» Work to be completed: Only lines holding "farm" are needed; copy each of them from the data below.

--

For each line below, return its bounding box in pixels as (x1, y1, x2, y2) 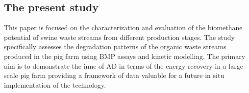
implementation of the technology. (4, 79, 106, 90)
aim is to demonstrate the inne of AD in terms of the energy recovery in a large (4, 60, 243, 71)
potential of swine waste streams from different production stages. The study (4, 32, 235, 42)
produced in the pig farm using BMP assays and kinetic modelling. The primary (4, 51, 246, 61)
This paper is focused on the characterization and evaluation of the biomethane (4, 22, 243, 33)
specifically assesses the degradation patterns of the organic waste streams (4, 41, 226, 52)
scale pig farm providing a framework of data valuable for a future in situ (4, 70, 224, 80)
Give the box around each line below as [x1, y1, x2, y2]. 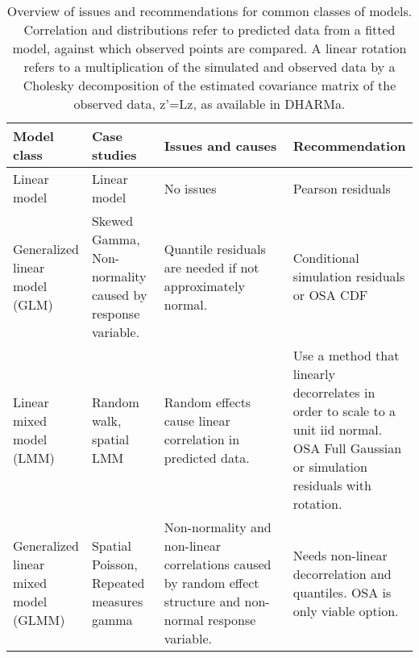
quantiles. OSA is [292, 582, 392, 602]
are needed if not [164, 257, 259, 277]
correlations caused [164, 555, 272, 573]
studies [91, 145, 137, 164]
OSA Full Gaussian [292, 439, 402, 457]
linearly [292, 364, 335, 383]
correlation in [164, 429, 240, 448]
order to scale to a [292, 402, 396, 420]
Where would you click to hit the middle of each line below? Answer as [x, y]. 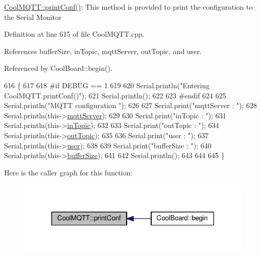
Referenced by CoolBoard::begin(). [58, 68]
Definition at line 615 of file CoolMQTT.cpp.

--

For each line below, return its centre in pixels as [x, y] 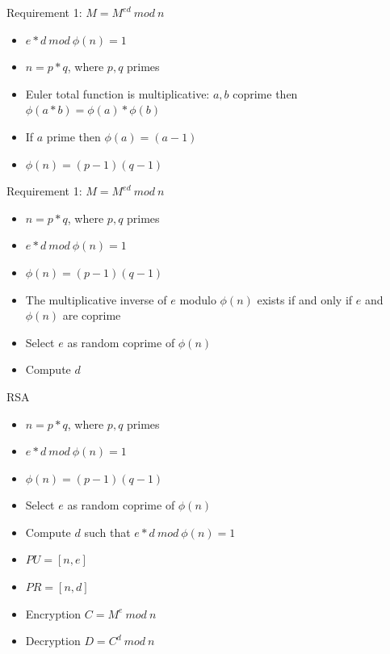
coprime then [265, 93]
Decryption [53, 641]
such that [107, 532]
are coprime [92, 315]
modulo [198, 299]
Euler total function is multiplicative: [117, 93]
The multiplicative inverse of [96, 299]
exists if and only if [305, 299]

--

» Answer area:
produced in the pig farm using BMP assays and kinetic modelling. The primary (4, 51, 246, 61)
scale pig farm providing a framework of data valuable for a future in situ (4, 70, 224, 80)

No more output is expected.